> [EXERCISE MATERIALS]:
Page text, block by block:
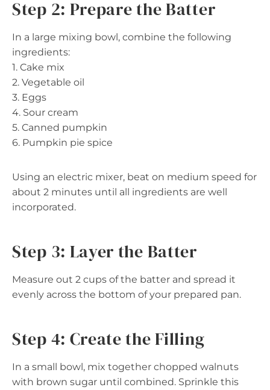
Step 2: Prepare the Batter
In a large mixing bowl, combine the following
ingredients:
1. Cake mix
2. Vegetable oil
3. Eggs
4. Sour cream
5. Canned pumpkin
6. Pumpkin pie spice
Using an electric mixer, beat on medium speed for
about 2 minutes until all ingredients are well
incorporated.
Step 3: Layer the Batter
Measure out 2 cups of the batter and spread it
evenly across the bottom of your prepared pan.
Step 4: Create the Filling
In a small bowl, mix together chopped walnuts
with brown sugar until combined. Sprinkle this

...

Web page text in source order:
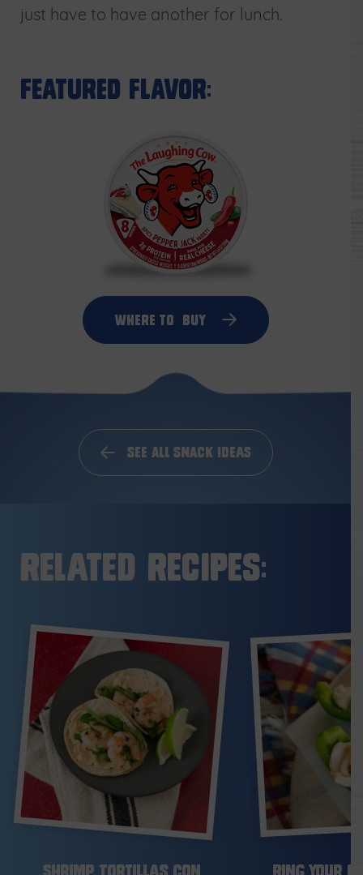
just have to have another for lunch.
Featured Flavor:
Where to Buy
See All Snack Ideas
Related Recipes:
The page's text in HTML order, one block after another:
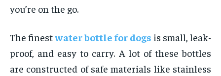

> [ASSIGNMENT]:
Only one part of the material above is wanted: the lines from the one with "Web page text" up to and including the one with "The page's text". Please copy them exactly, pictures left out.

> [RESPONSE FOR THIS EXERCISE]:
Web page text in source order:
just have to have another for lunch.
Featured Flavor:
Where to Buy
See All Snack Ideas
Related Recipes:
The page's text in HTML order, one block after another:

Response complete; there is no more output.